Task statement: Copy out each line of the material in which the word "page" appears.

· · · ·

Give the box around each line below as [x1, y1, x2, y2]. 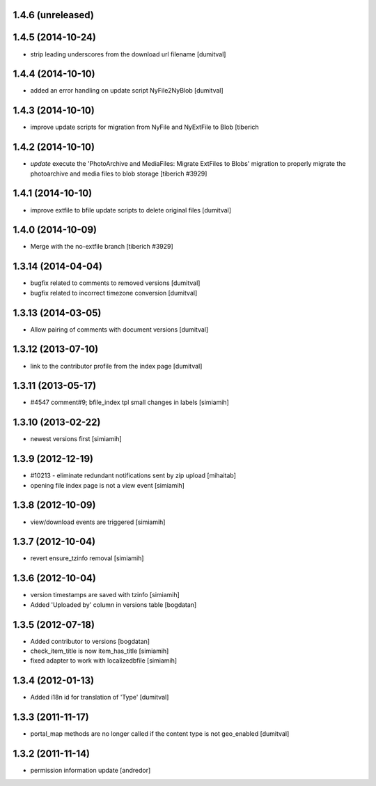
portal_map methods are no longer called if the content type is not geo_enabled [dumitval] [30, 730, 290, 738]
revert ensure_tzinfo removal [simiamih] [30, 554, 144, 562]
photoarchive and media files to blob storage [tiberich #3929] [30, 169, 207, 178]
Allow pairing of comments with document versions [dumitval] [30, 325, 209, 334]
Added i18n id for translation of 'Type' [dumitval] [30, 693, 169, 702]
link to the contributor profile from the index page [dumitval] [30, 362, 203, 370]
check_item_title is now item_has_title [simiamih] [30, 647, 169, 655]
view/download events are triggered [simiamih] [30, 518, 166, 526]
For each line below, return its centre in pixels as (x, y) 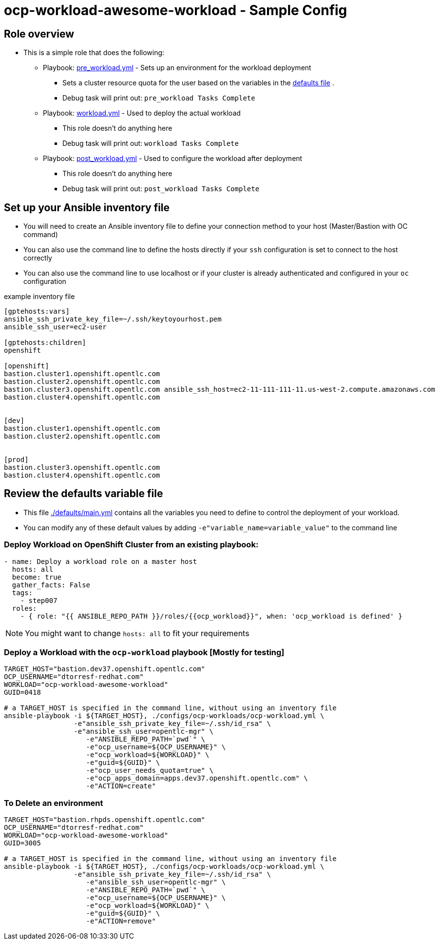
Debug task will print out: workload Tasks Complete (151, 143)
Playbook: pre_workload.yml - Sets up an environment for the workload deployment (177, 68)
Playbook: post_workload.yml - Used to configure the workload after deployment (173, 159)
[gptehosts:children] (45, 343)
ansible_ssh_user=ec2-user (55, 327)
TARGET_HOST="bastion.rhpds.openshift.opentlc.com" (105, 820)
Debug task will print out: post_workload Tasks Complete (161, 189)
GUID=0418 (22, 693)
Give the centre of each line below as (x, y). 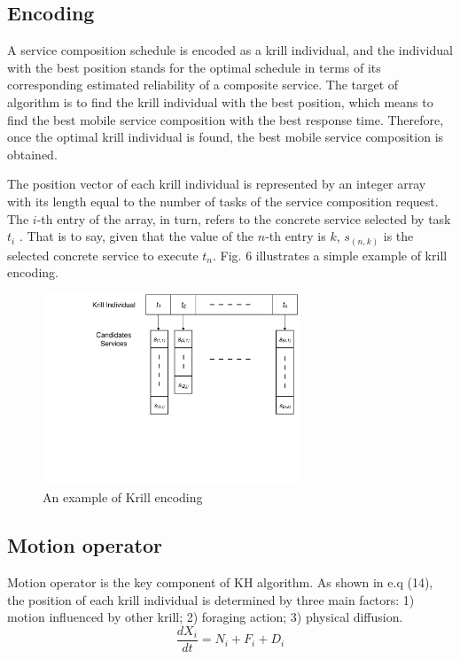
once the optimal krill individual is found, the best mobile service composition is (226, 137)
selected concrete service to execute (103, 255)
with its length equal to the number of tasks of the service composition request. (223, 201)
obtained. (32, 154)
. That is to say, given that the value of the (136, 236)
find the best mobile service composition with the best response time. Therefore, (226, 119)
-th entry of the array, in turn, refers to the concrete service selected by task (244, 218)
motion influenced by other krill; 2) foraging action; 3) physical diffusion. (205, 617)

· · · ·

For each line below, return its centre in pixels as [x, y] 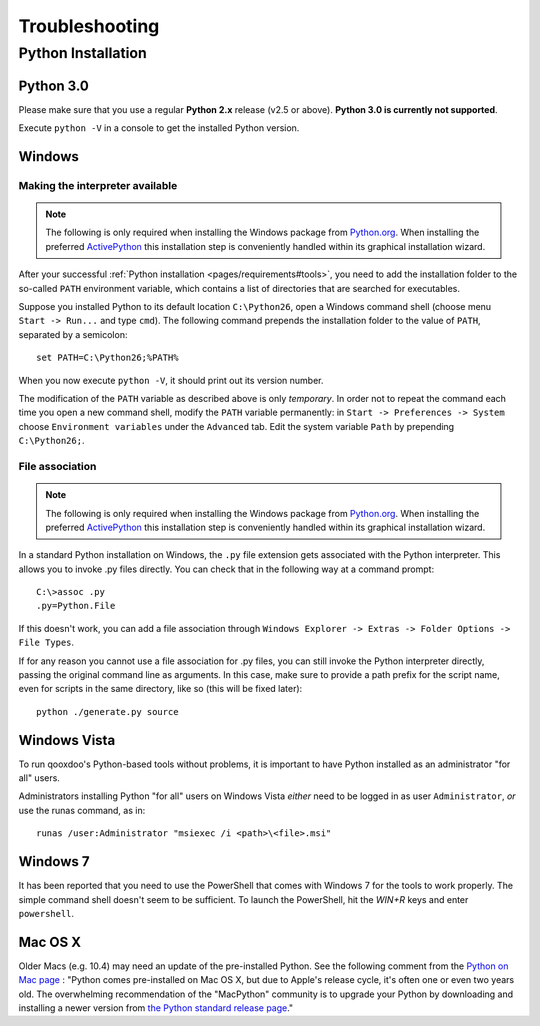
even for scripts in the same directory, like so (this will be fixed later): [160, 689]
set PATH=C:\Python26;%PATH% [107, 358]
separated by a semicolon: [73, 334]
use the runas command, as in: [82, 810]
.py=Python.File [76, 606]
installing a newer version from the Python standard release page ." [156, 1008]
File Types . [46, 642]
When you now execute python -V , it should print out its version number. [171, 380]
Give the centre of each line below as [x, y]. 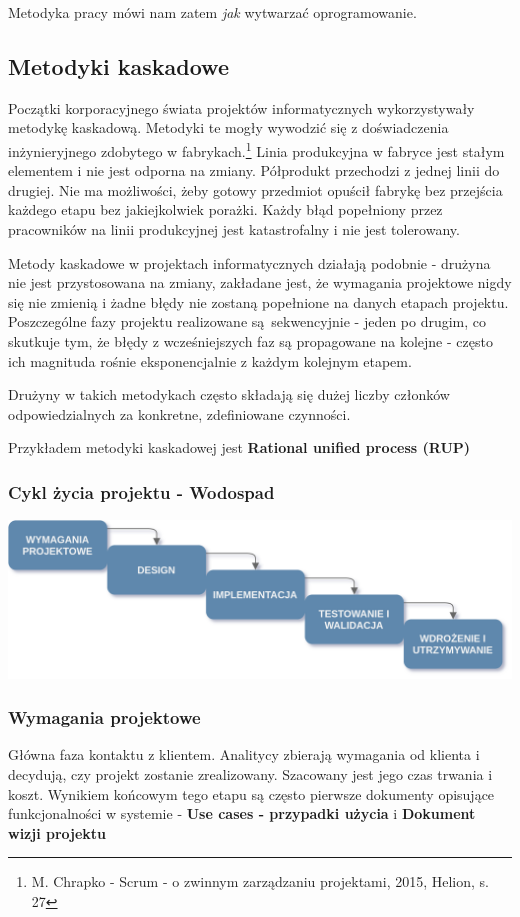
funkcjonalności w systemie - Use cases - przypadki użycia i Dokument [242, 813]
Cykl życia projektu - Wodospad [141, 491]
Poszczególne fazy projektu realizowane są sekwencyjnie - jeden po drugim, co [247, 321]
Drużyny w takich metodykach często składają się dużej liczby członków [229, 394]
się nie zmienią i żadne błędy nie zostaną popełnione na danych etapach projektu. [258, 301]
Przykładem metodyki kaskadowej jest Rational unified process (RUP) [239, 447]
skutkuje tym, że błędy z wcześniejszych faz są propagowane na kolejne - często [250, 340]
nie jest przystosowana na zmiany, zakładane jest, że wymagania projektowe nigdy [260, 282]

· · · ·

Answer:
link to the contributor profile from the index page [dumitval] [30, 362, 203, 370]
installing a newer version from the Python standard release page ." [156, 1008]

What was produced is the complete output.